This week got a very positive message from one of our software developers working on the InnerBuddies start-up. He is working on a new proprietary InnerBuddies A.I. model that can more accurately identify the bacteria (on genus level) which are included in microbiome samples.
There are many different calculation models which are used globally in DNA sequencing. Based on a DNA sequence (a sequence of amino acids) they can compare these sequences with databases of “known bacterial sequences” and they try to find the “best match” to determine which bacteria has been found. The golden standard that is used by universities around the world is the QIIME2 library. However, there is not a lot of information available on how accurate these calculation libraries really are. The only way to know which bacteria are really included in a sample is by buying isolated bacteria on the market, by mixing them and then run the DNA sequencer on the mix.
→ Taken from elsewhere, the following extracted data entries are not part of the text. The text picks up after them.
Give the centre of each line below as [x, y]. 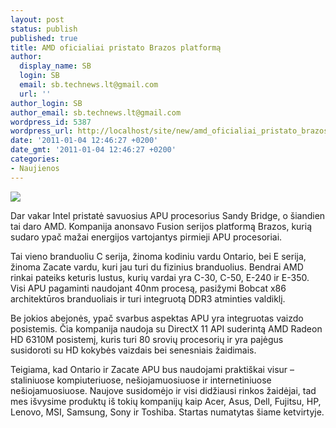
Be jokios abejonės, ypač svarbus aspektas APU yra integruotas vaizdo [157, 318]
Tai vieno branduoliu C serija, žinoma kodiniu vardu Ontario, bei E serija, [158, 256]
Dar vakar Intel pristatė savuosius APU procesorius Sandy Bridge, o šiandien [168, 215]
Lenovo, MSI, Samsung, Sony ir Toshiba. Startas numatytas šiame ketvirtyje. [167, 412]
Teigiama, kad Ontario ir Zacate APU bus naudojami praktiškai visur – [152, 369]
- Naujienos [35, 168]
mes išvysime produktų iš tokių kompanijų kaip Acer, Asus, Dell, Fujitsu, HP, [166, 401]
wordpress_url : [42, 131]
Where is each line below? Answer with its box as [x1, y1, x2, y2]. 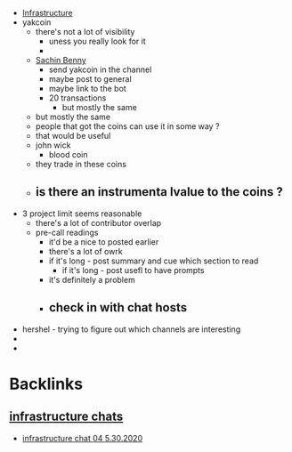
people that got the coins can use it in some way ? [35, 121, 220, 132]
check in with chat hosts [48, 300, 188, 315]
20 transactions [48, 93, 107, 103]
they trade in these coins [35, 159, 127, 169]
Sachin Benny [35, 55, 86, 65]
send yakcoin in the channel [48, 64, 152, 75]
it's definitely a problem [48, 274, 135, 285]
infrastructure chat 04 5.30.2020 [21, 432, 143, 443]
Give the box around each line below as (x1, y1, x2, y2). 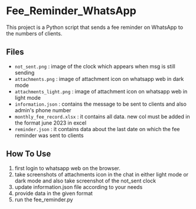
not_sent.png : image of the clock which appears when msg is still (14, 63, 175, 70)
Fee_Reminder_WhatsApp (6, 4, 137, 18)
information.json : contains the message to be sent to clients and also (14, 100, 187, 107)
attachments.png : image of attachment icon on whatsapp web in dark (14, 75, 184, 82)
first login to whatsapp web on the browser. (14, 164, 121, 172)
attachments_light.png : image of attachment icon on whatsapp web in (14, 87, 188, 95)
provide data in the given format (14, 190, 93, 197)
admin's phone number (14, 106, 72, 113)
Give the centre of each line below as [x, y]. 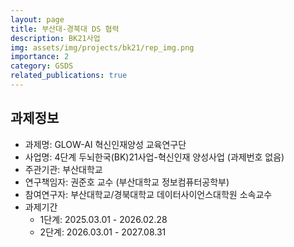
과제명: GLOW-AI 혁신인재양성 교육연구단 [105, 144]
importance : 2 [40, 57]
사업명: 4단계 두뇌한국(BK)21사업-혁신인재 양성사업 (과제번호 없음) [154, 157]
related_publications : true [69, 76]
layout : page [37, 19]
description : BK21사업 [55, 38]
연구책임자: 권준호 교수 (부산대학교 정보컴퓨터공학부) [127, 182]
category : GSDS [42, 66]
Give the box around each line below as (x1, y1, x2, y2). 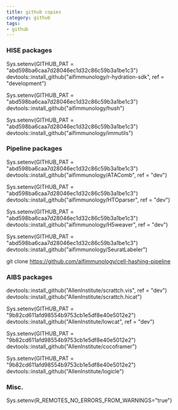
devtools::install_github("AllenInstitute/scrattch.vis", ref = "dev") (6, 287, 167, 294)
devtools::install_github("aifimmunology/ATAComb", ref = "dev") (6, 171, 167, 178)
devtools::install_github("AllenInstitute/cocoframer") (6, 343, 137, 350)
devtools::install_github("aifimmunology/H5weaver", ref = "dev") (6, 221, 168, 228)
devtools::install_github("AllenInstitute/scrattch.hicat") (6, 293, 143, 301)
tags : (6, 20, 20, 26)
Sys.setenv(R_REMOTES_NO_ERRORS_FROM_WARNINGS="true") (6, 397, 172, 404)
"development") (6, 79, 46, 87)
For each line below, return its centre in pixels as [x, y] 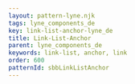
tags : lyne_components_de [51, 23]
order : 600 [27, 61]
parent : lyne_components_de [55, 46]
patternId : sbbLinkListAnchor [59, 68]
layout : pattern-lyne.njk [51, 16]
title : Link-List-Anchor [50, 38]
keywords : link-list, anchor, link [68, 53]
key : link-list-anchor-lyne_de [61, 30]
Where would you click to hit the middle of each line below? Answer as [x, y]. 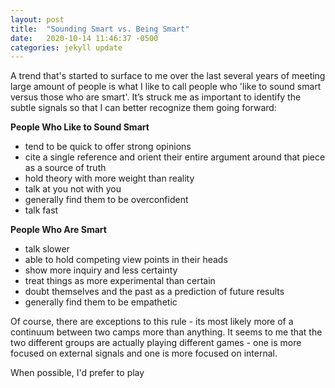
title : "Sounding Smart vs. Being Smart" [100, 29]
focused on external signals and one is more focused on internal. [144, 353]
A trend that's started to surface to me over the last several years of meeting [168, 76]
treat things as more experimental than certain [120, 281]
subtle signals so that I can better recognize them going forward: [143, 108]
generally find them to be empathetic [101, 302]
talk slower [47, 249]
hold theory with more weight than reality [109, 178]

However, this is very expensive and therefore not scalable to large sample numbers (to be able to calculate a proper accuracy number).
To be able to properly benchmark the different calculation libraries, InnerBuddies has previously invested in building a synthetic microbiome sample generator. This tool takes known bacterial signatures, puts them together inside a mix and uses an A.I. model to generate mutations on that mix. The mutations A.I. model has been trained to simulate the biological mutation process and also the errors generated by the sequencing machine. By using this tool we generated 24.000 synthetic DNA scans (with known “truth values”) and we then used this dataset to benchmark QIIME2 (the industry standard), KRAKEN2 (a new model from 2021 that we also implemented in our pipeline) and our newly developed proprietary InnerBuddies A.I. model. And guess what? Our team has managed to build an extremely accurate DNA analysis method.
The below comparison results are based on 24.000 DNA scans of the V3 and V4 areas (roughly 450 base pairs) of the 16S rRNA genome. Accuracy has been calculated on the genus level. Our own proprietary InnerBuddies calculation pipeline will shortly become available in the InnerBuddies portal and API services. The InnerBuddies method is completely different from current methods used in DNA sequencing analysis. It utilizes natural language processing techniques to analyse DNA sequences.